Livre, a jornada de uma mulher em busca do recomeço, Cheryl Strayed

 Livre, a jornada de uma mulher em busca do recomeço, Cheryl Strayed

Existem narrativas “lentas” que, não importa quantas páginas tenham, é preciso ler com vagar, elas nos levam como ondas de mar calmo, mas profundo, apreciamos cada página, cada frase, cada palavra, como se fossem confeitos raros e de sabor delicado, que deixam, no entanto, uma impressão marcante, na boca e na memória.

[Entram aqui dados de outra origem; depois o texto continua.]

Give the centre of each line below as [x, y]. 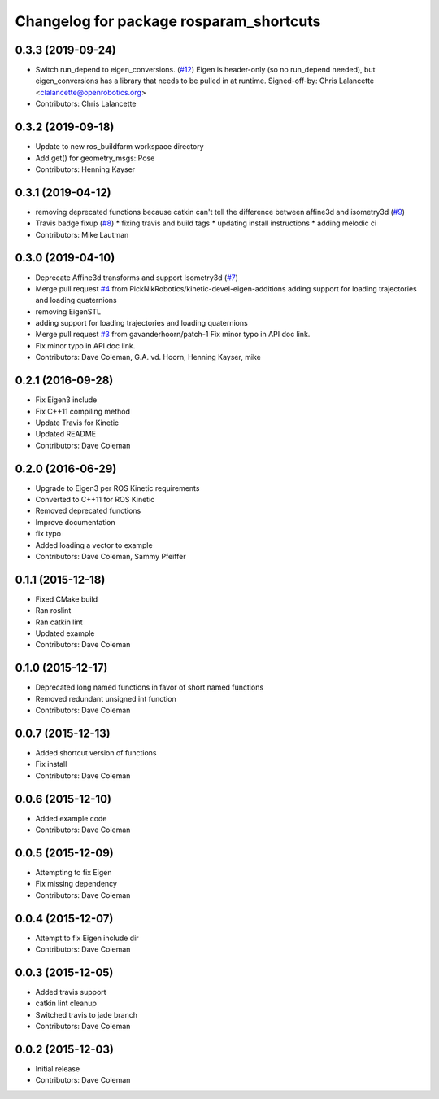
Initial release [58, 1069]
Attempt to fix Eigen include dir [87, 938]
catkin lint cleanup [66, 1003]
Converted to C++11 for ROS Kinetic [95, 500]
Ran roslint [53, 611]
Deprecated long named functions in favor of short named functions [150, 687]
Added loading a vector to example [94, 545]
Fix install [51, 764]
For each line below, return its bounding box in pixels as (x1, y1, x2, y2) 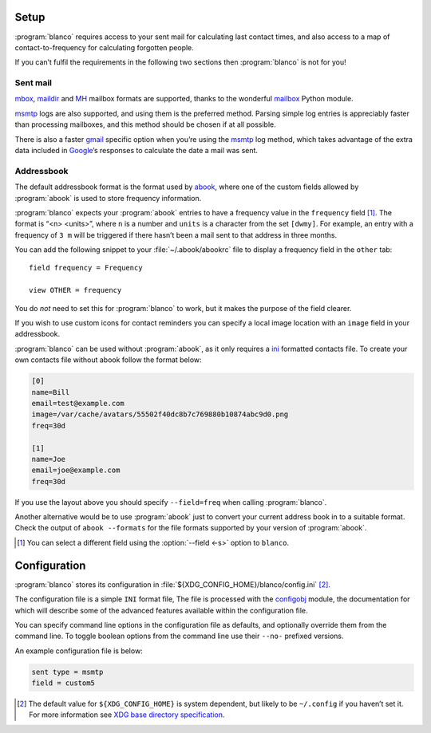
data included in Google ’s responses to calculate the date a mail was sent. (14, 146, 259, 155)
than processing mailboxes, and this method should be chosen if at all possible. (14, 120, 276, 129)
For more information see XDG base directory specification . (29, 710, 225, 719)
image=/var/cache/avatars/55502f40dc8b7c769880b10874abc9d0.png (31, 410, 289, 419)
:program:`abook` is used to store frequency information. (14, 193, 202, 203)
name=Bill (31, 388, 70, 396)
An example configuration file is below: (14, 646, 143, 656)
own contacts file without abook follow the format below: (14, 355, 203, 365)
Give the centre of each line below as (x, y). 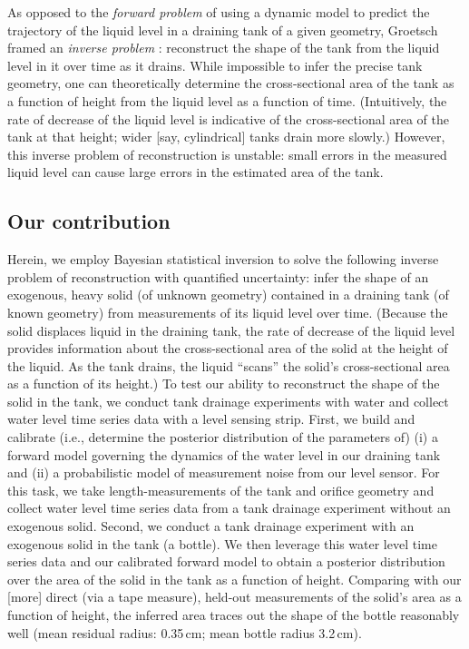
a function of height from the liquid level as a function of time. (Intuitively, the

Há, por outro lado, narrativas “rápidas”, quase diria “nervosas”, que nos levam a uma leitura quase frenética, sem tempo para respirar, ondas bravias de mares que podem ou não ser profundos, as palavras como que voam diante de nossos olhos, não importa quantas páginas tenham. A história de Cheryl Strayed, escritora estadunidense, enquadra-se no segundo tipo: uma longa narrativa sobre sua experiência de trilheira numa das mais instigantes trilhas dos Estados Unidos, a famosa Pacific Crest Trail – PCT. Após perder a mãe, morta por um câncer avassalador aos 45 anos; após um casamento fracassado, um divórcio sofrido, por suas – delas, escritora – infidelidades, aos 26 anos, ela resolve buscar um recomeço, através de uma jornada quase surreal: caminhar 1700 km da longa trilha que liga o México ao Canadá, ao longo de uma série de cordilheiras nevadas e desertos que cortam vários estados da costa oeste dos Estados Unidos. Sua estilo é “rápido”, “nervoso”, sem nos deixar tempo para reflexões enquanto acompanhamos seus passos, suas vicissitudes, seus encontros e desencontros, ao longo da trilha, ao mesmo tempo que nos desvenda sua vida, seus sentimentos em relação à morte da mãe e sua relação com o marido e outros homens. Estilo, sim, best-seller, mas que contém – além da própria aventura – elementos suficientes para nos lembrar que, apesar de todas as dificuldades e sofrimentos, o ser humano é capaz de superações e de coragem para buscar a si mesmo, para se reencontrar, para se reequilibrar e seguir viagem. Sem dúvida, um bom livro para se ler, nesses tempos difíceis.